Claude Lanzmann (* 27. November 1925 in Paris) ist ein französischer Regisseur von Dokumentarfilmen und Produzent. Er ist Herausgeber des von Jean-Paul Sartre und Simone de Beauvoir gegründeten Magazins Les Temps Modernes. Sein jüngerer Bruder Jacques Lanzmann ist als Texter der Chansons von Jacques Dutronc bekannt, seine Schwester ist die Schauspielerin Evelyne Rey. Er war mit der deutschen Schriftstellerin Angelika Schrobsdorff verheiratet.

Inhaltsverzeichnis [Verbergen]
1 Leben
2 Filmschaffen zum Holocaust
3 Auszeichnungen
4 Interviews und Porträts
5 Filmografie
6 Autobiografie
7 Weblinks
8 Einzelnachweise

Leben [Bearbeiten]
Claude Lanzmann wurde als Sohn eines Dekorateurs und einer Antiquitäten-Spezialistin und Enkel jüdischer Immigranten aus Osteuropa geboren. Als Schüler des Lycée Condorcet nahm er wahr, wie der Antisemitismus immer mehr um sich griff. Im Jahr 1940 nahm sein in der Résistance engagierter Vater ihn, seinen jüngeren Bruder Jacques und seine Schwester mit in die Auvergne, wo er die Kinder zu Misstrauen und „aktivem Pessimismus“ anhielt und ihnen beibrachte, sich spurlos in Sicherheit zu bringen. Claude Lanzmann organisierte seinerseits als 18-jähriger Schüler den Widerstand im Lycée Blaise Pascal in Clermont-Ferrand (1943) und nahm an mehreren Partisanenkämpfen (La Margeride, Mont Mouchet), im Cantal und in der Haute-Loire durch Angriffe auf die deutsche Besatzungsarmee aus dem Hinterhalt teil.

Nach dem Krieg studierte er ab 1947 in Tübingen Philosophie und arbeitete 1948/49 als Lektor an der Freien Universität Berlin, außerdem leitete er das neu gegründete französische Kulturzentrum. Ein Artikel von Lanzmann über die Freie Universität Berlin erschien im Januar 1950 in der Berliner Zeitung, die damals zum Sektor Ost-Berlin gehörte.[1] Nach seiner Rückkehr nach Frankreich veröffentlichte die Zeitschrift Le Monde auf der Titelseite einige Texte von Lanzmann unter der Überschrift Deutschland hinter dem Eisernen Vorhang. Aufgrund dieser Artikel machte Sartre ihn zum Mitarbeiter seiner Zeitschrift Les Temps Modernes.[2] Er gehörte zum Freundeskreis von Jean-Paul Sartre (1905-1980) und Simone de Beauvoir (1908-1986). Mit Simone de Beauvoir unterhielt er ab 1952 eine sechs Jahre dauernde Liebesbeziehung und blieb ihr bis zu ihrem Tod freundschaftlich verbunden.[3] Gleichzeitig arbeitete er ab 1952 auch an der von Sartre und Beauvoir gegründeten Revue Les Temps Modernes mit und wurde später deren Mitherausgeber. Im Mai 1958 reiste er beruflich nach Korea. Gegen Ende des Algerienkrieges (1954-1962) engagierte er sich für den Antikolonialismus und gehörte zu den Unterzeichnern der als Manifest der 121 (6. September 1960) bekanntenErklärung über das Recht zum Ungehorsam im Algerienkrieg“, wofür er gemeinsam mit mehreren Mitunterzeichnern verhaftet und verhört wurde.

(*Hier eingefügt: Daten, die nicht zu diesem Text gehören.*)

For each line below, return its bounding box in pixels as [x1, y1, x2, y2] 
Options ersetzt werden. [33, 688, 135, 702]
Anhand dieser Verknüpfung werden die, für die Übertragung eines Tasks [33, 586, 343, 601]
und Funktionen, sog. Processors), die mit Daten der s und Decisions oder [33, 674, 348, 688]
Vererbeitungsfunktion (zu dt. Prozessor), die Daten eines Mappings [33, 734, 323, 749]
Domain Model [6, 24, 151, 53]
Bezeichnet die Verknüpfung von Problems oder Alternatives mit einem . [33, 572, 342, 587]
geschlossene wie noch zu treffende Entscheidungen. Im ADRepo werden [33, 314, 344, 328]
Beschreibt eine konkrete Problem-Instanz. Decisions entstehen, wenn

Bis 1970 widmete Claude Lanzmann sich hauptsächlich seiner journalistischen Tätigkeit und der Revue Les Temps Modernes, seither wirkt er auch als Filmschaffender. In seinem ersten Film Pourquoi Israel (1973) beschäftigte er sich mit der eigenen jüdischen Identität. Ein Jahr später nahm er die langwierige Arbeit an dem Film Shoah (1985) auf.

Claude Lanzmann wurde 2001 als Professor für Dokumentarfilm an die European Graduate School in Saas-Fee, Schweiz berufen, wo er im Sommer Workshops unterrichtet.[4]

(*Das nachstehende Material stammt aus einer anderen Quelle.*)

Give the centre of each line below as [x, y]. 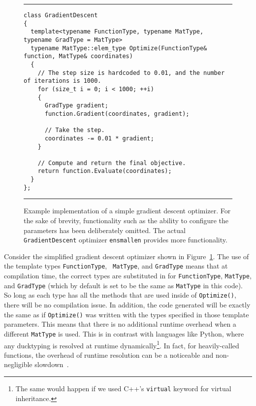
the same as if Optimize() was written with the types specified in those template [127, 314]
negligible [18, 364]
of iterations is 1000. [63, 81]
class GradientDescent [61, 15]
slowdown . [52, 364]
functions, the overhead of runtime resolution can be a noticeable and [109, 355]
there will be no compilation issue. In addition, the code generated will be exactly [127, 305]
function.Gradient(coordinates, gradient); [117, 114]

Filmschaffen zum Holocaust [Bearbeiten]
Das bekannteste Werk Claude Lanzmanns ist der neunstündige Dokumentarfilm Shoah (1985) über die Erinnerung an den Holocaust. Darin werden nur Zeitzeugen interviewt und kein sonstiges Archiv- oder anderes Beweismaterial präsentiert. Diese Technik ist überraschend, wenn man bedenkt, dass es ihm mit dem Film gelang, den Ablauf der Massenmorde vor den Augen der Zuschauenden insgesamt nachvollziehbar werden zu lassen. Zu den interviewten Personen gehören auch Täter des Holokausts. Der Film besteht aus einem ersten und zweiten Filmteil: In dieser Unterteilung Lanzmanns wurde der Film auch im Fernsehen ausgestrahlt.[5]

Gezeigt wird etwa der polnische Widerstandskämpfer Jan Karski, der erstmals in Shoah sein bisheriges Schweigen brach, das auf seiner tiefen Enttäuschung Karskis über die Erfolglosigkeit seiner Mission beruhte. Claude Lanzmann wandte sich 1977 zum ersten Mal mit der Idee an Karski, ihn in seinen geplanten Dokumentarfilm einzubeziehen, der nur auf den Aussagen von Zeugen, Opfern und Tätern basieren sollte. Über ein Jahr lang versuchte Lanzmann in Briefen und Telefongesprächen, Karski zur Mitwirkung zu überreden, ohne dessen Weigerung zu akzeptieren. Nach Lanzmanns Überzeugung hatte Karski eine historische Verantwortung, in dem Film Zeugnis abzulegen. Schließlich drehten Lanzmann und sein Team im Oktober 1978 zwei Tage lang in Karskis Haus. Die Befragung dauerte dann jeweils vier Stunden; der Zusammenschnitt aus den Interviews mit Karski nimmt in der Endversion vierzig Minuten ein. Lanzmann strich fast alles, was Karski über seine Versuche, die Welt aufzurütteln, erwähnte.

Karski machte später deutlich, dass er es vorgezogen hätte, wenn auch die Teile des Interviews, die sich mit seiner Aufgabe im Westen befassten, gezeigt worden wären. Er verurteilte den Film jedoch nicht, sondern verlangte einenebenso großartigen, ebenso wahrheitsgetreuen“ Film, dereine zweite Realität des Holocaustenthüllt, „nicht um der zu widersprechen, die Lanzman zeigt, sondern um diese zu ergänzen“.[6]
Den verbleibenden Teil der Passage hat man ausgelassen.